*** GIVEN DATA

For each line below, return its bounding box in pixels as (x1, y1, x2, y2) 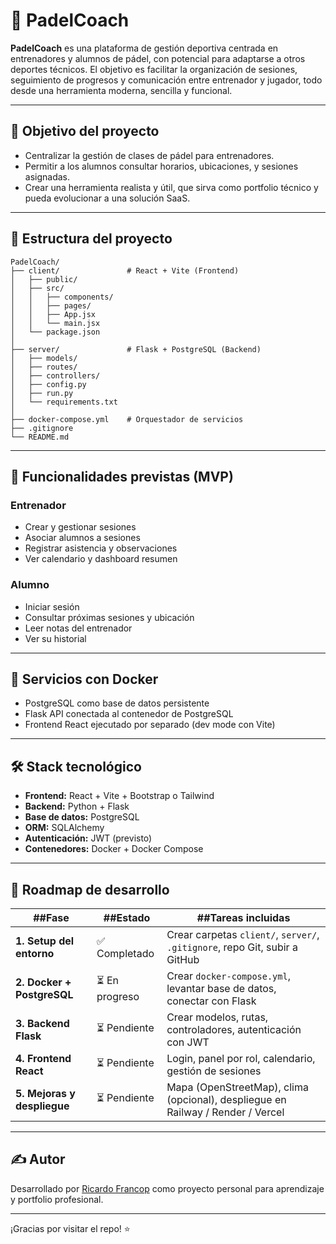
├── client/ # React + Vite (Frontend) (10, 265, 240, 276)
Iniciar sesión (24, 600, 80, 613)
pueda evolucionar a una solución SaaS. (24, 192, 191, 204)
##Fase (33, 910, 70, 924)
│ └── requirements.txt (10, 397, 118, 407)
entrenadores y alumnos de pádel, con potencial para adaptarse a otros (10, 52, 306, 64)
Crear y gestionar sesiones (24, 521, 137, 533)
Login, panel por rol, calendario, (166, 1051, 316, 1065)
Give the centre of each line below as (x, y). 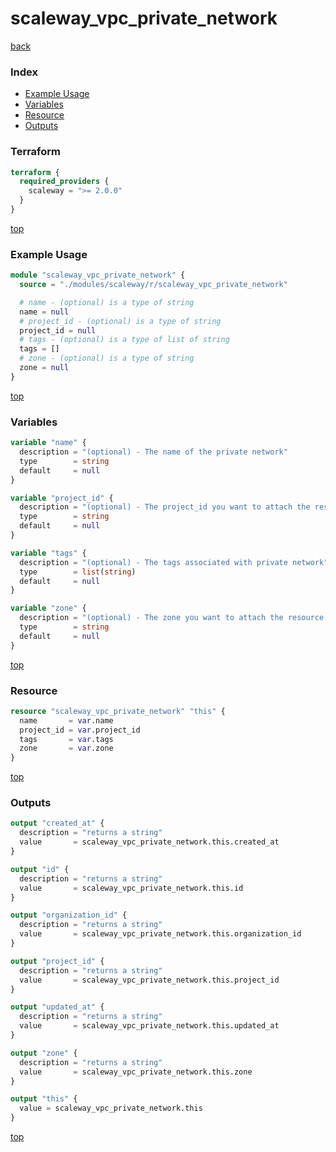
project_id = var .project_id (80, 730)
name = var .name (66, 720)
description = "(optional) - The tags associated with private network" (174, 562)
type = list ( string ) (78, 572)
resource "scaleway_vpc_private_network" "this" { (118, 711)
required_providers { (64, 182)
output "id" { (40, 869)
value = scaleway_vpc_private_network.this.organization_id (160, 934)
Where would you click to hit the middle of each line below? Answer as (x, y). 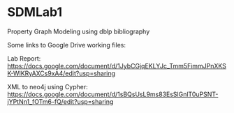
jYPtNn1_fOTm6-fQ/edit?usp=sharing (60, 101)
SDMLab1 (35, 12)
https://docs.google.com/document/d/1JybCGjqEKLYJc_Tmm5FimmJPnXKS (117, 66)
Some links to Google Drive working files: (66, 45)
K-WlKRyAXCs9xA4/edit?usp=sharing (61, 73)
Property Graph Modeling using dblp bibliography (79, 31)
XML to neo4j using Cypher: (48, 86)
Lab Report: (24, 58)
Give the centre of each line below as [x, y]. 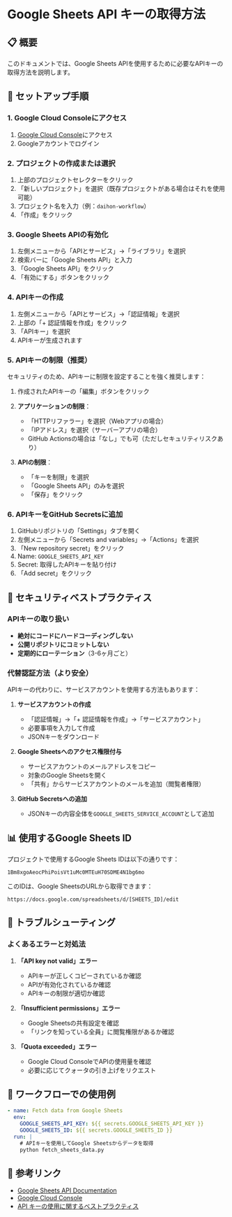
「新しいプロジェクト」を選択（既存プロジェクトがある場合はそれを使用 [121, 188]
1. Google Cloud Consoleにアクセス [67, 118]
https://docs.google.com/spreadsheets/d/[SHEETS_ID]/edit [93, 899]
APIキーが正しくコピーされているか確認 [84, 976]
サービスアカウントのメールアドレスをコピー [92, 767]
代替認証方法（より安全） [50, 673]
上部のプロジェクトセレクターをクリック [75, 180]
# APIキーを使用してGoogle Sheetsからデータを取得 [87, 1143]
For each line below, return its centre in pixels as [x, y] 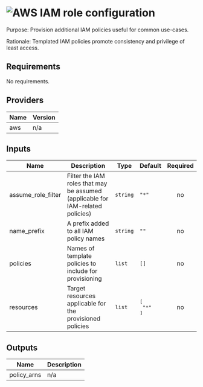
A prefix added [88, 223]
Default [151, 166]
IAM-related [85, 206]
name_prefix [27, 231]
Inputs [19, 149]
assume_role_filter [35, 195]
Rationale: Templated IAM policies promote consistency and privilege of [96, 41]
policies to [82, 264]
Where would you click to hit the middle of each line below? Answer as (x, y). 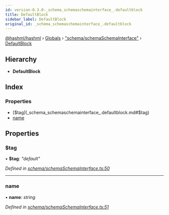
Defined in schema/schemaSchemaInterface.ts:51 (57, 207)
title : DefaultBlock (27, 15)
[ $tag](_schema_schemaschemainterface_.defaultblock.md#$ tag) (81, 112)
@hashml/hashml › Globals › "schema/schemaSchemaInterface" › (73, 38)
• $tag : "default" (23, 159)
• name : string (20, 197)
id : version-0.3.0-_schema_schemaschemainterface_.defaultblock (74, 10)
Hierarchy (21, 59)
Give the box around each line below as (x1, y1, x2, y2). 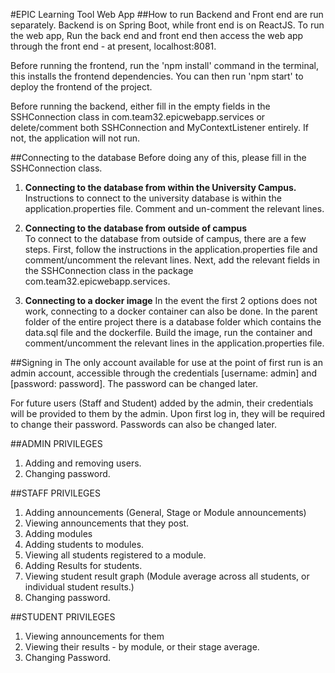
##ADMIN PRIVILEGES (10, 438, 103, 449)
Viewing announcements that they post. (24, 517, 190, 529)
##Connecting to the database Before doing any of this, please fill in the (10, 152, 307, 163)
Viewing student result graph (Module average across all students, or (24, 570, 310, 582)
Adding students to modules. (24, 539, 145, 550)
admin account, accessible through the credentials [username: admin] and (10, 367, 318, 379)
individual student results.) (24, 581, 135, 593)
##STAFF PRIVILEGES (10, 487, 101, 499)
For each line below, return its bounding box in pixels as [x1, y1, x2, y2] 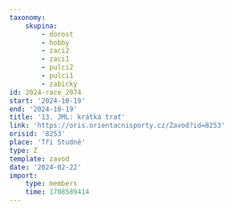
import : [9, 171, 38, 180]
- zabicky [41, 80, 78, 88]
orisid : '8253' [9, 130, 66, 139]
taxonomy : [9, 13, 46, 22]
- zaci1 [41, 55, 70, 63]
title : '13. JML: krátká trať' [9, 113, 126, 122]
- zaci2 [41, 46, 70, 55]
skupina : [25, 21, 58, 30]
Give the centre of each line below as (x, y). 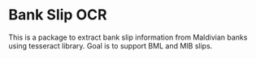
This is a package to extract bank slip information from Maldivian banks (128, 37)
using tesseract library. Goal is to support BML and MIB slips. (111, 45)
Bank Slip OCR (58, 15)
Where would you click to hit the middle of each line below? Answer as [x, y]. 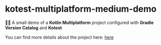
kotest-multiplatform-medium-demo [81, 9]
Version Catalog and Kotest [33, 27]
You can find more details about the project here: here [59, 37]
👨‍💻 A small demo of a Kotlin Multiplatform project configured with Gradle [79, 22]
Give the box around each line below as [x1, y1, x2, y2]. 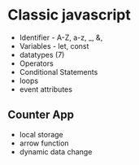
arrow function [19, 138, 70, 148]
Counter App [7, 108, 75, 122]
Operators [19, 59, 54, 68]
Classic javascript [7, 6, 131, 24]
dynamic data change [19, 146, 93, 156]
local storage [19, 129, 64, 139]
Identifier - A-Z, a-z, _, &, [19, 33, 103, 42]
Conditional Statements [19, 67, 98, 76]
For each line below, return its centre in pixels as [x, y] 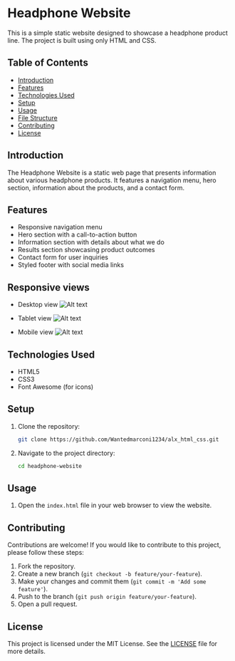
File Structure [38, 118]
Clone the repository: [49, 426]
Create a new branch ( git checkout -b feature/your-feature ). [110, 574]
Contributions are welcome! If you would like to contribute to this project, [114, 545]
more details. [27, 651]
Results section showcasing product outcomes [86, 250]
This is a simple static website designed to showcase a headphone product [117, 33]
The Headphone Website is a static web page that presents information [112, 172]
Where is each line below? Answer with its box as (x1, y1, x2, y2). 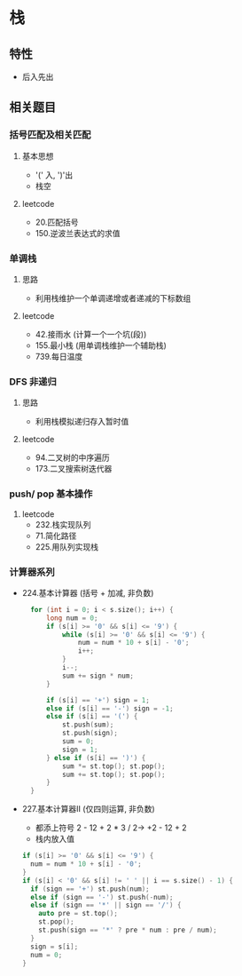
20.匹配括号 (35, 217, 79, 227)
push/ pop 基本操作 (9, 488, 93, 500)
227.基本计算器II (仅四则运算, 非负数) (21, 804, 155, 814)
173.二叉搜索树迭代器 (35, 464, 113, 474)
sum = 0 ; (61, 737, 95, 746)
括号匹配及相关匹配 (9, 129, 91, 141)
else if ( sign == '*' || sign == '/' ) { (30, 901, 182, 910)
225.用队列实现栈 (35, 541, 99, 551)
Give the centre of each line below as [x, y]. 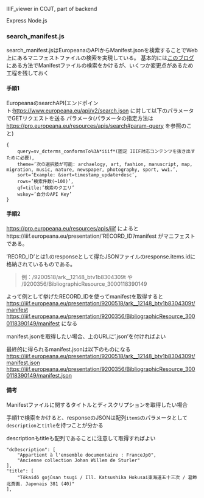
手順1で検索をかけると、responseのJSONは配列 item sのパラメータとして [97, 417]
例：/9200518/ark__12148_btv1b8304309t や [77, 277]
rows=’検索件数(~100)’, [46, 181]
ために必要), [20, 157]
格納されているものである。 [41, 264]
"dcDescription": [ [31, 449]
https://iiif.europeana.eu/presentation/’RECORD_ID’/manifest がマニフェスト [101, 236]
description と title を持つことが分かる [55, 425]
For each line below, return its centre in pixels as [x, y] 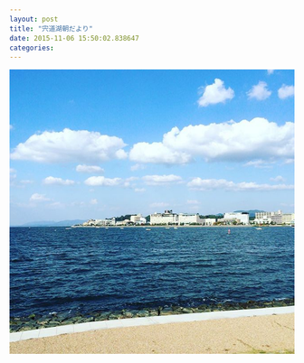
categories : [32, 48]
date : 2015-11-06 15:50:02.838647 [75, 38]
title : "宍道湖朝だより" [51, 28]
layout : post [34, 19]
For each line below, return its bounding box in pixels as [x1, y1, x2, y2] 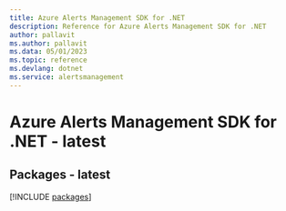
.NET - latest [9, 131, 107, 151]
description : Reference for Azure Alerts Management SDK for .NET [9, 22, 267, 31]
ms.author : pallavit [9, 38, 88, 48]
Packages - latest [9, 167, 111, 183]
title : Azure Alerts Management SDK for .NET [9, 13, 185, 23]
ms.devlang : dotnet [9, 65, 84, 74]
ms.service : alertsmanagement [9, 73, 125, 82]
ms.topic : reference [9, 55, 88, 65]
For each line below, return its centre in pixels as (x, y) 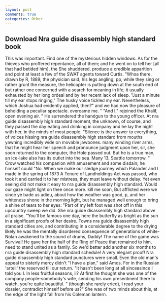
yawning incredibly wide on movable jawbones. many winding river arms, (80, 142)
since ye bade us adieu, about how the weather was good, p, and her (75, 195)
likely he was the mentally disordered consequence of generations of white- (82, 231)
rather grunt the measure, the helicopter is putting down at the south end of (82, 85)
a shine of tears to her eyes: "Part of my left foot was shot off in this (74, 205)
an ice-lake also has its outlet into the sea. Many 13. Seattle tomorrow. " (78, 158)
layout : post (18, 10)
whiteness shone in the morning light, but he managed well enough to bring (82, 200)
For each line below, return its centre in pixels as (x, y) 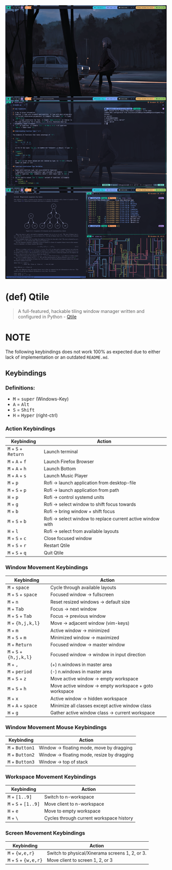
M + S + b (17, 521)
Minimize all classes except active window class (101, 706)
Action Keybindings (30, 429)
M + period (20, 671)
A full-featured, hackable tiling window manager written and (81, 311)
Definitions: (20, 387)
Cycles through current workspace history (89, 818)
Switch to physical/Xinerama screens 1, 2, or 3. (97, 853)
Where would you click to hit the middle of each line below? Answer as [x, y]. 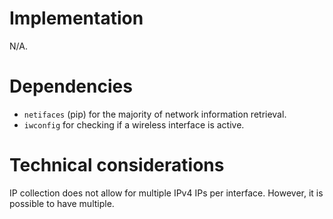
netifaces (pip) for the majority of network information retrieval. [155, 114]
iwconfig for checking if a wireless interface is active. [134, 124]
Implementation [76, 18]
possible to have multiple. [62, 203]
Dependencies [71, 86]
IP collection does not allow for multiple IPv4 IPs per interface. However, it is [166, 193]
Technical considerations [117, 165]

******

→ **THE TASK**:
Your copy should hold only the lines above from the one containing "pueda evolucionar a" through the one containing "type = list ( string ) (78, 572)", exactly as written and free of pictures.

→ **EXPECTED ANSWER**:
pueda evolucionar a una solución SaaS. (24, 192, 191, 204)
##Fase (33, 910, 70, 924)
│ └── requirements.txt (10, 397, 118, 407)
entrenadores y alumnos de pádel, con potencial para adaptarse a otros (10, 52, 306, 64)
Crear y gestionar sesiones (24, 521, 137, 533)
Login, panel por rol, calendario, (166, 1051, 316, 1065)
Give the centre of each line below as (x, y). 
project_id = var .project_id (80, 730)
name = var .name (66, 720)
description = "(optional) - The tags associated with private network" (174, 562)
type = list ( string ) (78, 572)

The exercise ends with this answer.